→ Activity
Below is a listing; retype exactly the lines between the one containing "di una milestone." and the one containing "Biblioteka Lombok to", inclusive, minus the pictures.

→ Exercise data

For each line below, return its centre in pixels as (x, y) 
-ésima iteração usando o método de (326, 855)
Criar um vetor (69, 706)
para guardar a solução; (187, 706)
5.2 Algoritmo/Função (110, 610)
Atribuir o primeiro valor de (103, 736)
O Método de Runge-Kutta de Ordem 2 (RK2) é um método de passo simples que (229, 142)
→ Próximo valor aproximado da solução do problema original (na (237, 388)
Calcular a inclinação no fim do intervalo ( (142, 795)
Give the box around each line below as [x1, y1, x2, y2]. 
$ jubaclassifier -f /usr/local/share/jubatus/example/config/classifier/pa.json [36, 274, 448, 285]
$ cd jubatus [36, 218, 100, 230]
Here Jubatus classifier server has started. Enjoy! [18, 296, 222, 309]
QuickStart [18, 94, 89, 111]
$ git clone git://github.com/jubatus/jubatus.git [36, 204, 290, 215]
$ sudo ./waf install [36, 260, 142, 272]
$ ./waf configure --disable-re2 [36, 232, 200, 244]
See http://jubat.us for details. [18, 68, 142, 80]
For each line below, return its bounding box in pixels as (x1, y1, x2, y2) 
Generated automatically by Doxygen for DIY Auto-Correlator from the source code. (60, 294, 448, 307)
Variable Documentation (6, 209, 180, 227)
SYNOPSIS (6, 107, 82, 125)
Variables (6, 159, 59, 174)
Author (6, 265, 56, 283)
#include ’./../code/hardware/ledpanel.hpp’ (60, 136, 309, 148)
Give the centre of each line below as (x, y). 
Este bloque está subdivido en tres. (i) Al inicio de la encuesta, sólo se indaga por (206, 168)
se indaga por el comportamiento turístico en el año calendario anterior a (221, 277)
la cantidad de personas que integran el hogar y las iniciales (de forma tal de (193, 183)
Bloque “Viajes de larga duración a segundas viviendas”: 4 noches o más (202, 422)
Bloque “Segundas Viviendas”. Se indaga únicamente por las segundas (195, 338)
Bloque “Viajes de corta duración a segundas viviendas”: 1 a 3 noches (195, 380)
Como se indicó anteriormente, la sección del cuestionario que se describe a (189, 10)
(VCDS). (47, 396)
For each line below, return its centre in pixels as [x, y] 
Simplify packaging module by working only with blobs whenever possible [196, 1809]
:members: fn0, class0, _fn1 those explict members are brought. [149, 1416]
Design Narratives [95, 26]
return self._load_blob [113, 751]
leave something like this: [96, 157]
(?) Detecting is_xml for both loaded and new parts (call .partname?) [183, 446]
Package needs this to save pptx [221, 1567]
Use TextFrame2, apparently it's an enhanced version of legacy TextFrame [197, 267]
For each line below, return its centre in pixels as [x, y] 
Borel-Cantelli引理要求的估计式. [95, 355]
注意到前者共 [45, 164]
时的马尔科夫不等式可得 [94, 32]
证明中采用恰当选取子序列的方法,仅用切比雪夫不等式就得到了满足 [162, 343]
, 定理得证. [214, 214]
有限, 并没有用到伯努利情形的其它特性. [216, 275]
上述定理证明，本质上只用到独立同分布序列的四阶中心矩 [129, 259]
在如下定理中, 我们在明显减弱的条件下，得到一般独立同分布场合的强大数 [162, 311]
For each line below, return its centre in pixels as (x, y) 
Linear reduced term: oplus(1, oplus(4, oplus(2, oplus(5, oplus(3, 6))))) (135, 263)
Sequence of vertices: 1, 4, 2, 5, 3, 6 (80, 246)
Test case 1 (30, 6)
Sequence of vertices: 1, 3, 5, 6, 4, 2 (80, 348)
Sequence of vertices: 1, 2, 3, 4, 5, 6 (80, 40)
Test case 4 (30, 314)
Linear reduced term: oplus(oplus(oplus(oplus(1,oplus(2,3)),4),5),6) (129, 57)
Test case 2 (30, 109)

---

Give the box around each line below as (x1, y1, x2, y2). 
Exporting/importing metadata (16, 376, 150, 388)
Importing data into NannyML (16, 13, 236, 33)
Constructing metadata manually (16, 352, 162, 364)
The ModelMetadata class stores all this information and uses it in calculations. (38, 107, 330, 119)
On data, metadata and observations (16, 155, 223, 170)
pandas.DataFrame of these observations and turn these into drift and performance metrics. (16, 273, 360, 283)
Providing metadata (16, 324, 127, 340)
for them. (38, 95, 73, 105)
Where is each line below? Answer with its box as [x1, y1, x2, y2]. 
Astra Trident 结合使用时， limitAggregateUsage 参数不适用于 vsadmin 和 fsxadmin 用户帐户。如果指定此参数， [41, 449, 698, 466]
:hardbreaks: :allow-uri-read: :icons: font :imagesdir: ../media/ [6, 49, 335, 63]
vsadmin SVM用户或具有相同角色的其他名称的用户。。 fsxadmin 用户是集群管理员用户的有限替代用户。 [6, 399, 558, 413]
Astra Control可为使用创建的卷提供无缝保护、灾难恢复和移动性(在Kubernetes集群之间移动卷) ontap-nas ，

* * *

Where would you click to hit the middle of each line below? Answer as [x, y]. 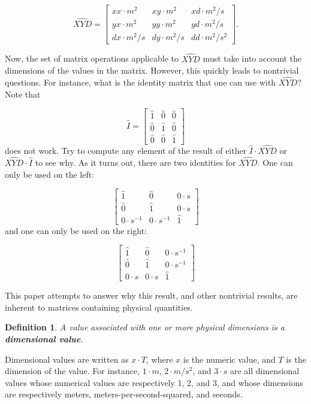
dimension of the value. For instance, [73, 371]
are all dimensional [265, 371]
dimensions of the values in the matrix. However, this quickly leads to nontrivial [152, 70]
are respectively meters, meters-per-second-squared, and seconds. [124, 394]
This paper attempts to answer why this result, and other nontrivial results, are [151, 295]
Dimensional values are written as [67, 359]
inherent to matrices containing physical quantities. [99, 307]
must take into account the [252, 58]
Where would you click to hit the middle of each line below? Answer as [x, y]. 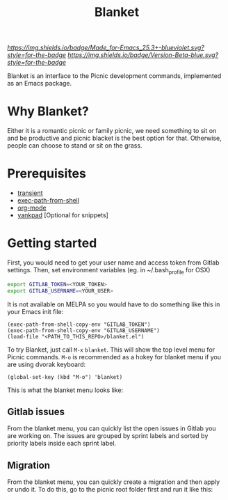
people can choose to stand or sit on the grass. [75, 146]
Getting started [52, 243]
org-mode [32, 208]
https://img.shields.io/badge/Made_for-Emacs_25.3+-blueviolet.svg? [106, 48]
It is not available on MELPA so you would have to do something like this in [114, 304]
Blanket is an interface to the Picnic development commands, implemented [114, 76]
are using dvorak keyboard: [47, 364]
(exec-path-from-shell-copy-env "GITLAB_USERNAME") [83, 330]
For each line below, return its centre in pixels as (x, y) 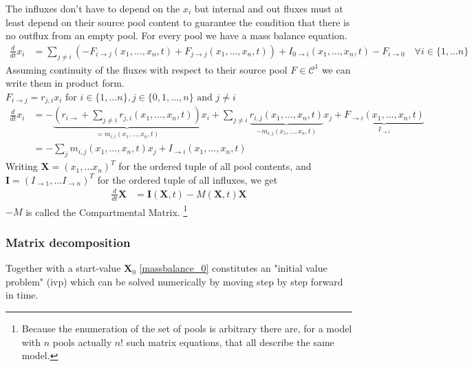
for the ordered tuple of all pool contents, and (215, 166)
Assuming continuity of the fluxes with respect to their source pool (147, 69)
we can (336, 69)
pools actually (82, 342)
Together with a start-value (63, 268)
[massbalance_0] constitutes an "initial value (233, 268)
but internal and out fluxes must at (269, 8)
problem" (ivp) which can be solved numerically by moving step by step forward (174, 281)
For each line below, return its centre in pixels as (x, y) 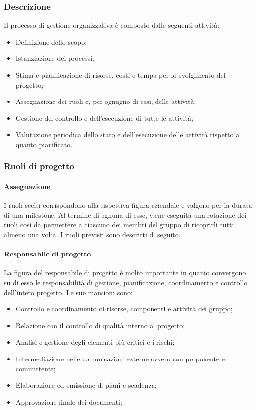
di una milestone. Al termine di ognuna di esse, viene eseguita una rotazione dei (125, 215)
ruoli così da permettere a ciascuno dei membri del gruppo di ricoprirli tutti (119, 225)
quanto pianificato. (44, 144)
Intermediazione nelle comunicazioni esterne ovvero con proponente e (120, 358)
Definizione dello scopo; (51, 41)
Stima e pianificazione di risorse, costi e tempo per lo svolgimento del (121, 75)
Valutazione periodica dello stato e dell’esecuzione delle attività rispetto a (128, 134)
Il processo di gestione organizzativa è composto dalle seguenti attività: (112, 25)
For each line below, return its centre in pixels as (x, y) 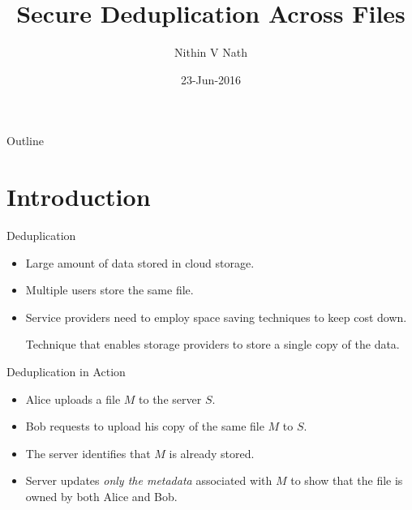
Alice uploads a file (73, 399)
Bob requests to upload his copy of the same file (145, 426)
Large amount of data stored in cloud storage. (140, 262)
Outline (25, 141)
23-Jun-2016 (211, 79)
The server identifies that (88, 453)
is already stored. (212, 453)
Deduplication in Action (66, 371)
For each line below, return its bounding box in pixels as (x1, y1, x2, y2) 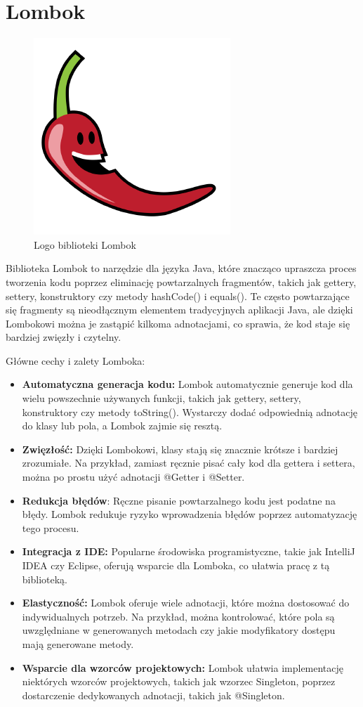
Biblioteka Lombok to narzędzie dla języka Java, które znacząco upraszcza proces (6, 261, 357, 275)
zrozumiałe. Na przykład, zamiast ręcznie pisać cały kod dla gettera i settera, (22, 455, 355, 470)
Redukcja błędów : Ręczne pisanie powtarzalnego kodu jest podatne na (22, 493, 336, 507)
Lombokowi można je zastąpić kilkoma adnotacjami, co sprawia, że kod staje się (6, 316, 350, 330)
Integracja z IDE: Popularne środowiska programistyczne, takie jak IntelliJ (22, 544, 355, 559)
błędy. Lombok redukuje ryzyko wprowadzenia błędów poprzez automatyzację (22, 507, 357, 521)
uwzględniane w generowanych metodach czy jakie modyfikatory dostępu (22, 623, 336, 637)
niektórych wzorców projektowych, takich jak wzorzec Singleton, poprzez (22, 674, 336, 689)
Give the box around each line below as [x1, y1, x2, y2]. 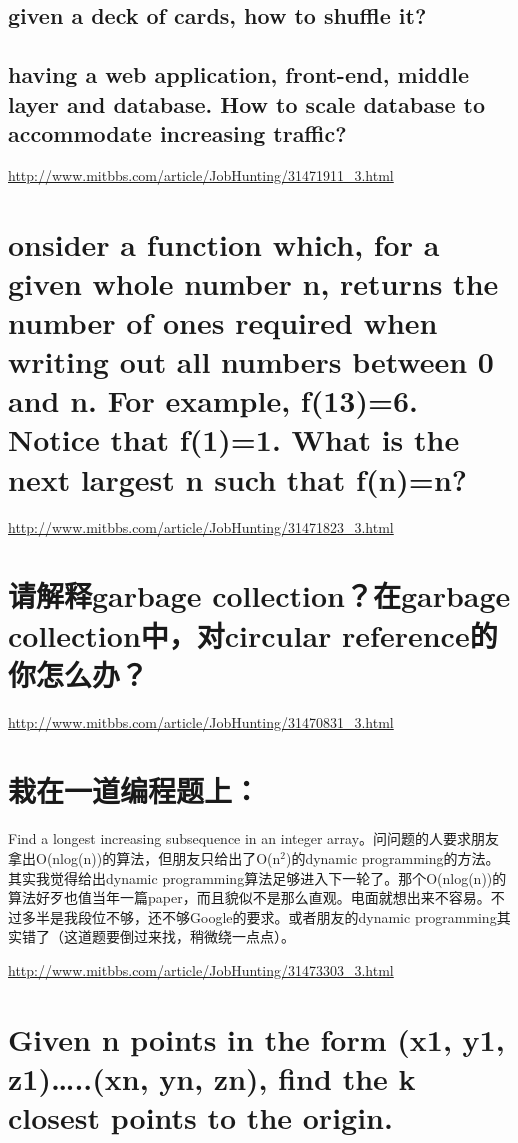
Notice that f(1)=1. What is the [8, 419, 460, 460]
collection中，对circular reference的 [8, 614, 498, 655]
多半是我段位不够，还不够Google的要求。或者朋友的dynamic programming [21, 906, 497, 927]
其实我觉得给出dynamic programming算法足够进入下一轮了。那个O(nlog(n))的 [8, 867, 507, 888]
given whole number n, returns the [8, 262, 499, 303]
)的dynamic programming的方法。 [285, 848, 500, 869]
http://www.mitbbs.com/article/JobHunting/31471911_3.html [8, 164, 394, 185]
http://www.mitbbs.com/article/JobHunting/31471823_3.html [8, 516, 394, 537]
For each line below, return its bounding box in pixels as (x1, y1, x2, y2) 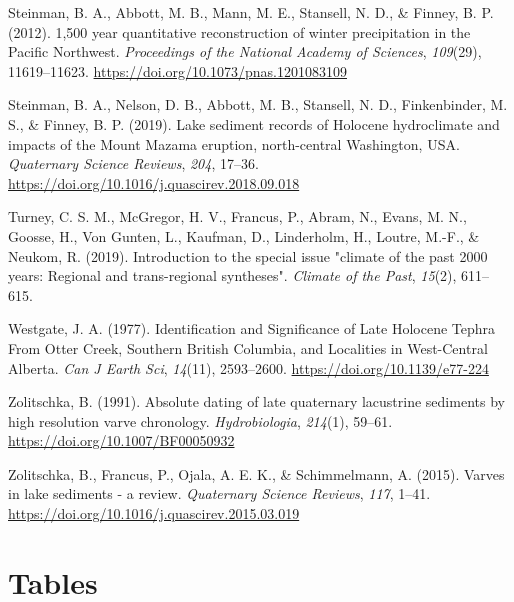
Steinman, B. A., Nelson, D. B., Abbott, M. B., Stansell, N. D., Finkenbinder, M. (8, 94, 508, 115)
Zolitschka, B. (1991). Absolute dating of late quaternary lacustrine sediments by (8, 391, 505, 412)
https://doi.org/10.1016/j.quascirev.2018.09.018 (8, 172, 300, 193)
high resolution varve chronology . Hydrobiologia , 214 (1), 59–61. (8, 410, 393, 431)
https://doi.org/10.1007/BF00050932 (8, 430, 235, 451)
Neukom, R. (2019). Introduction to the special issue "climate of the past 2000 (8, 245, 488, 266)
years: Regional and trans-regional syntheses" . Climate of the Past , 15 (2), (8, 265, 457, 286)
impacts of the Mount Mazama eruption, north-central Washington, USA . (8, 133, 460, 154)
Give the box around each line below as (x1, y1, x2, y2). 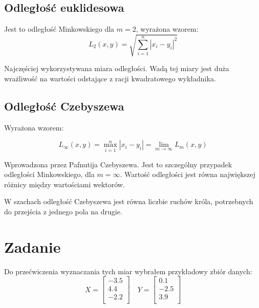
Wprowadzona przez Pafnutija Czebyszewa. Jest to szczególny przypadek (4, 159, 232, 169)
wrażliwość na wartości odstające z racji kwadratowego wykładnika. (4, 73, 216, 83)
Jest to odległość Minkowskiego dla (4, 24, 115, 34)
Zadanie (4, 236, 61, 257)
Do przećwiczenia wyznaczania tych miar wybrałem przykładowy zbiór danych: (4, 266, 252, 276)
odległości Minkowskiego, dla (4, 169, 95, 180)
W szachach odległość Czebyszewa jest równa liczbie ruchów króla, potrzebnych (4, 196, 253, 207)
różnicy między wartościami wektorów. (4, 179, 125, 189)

→ Written response
di una milestone. Al termine di ognuna di esse, viene eseguita una rotazione dei (125, 215)
ruoli così da permettere a ciascuno dei membri del gruppo di ricoprirli tutti (119, 225)
quanto pianificato. (44, 144)
Intermediazione nelle comunicazioni esterne ovvero con proponente e (120, 358)
Definizione dello scopo; (51, 41)
Stima e pianificazione di risorse, costi e tempo per lo svolgimento del (121, 75)
Valutazione periodica dello stato e dell’esecuzione delle attività rispetto a (128, 134)
Il processo di gestione organizzativa è composto dalle seguenti attività: (112, 25)
For each line below, return its centre in pixels as (x, y) 
Alice uploads a file (73, 399)
Bob requests to upload his copy of the same file (145, 426)
Large amount of data stored in cloud storage. (140, 262)
Outline (25, 141)
23-Jun-2016 (211, 79)
The server identifies that (88, 453)
is already stored. (212, 453)
Deduplication in Action (66, 371)
For each line below, return its bounding box in pixels as (x1, y1, x2, y2) 
Biblioteka Lombok to narzędzie dla języka Java, które znacząco upraszcza proces (6, 261, 357, 275)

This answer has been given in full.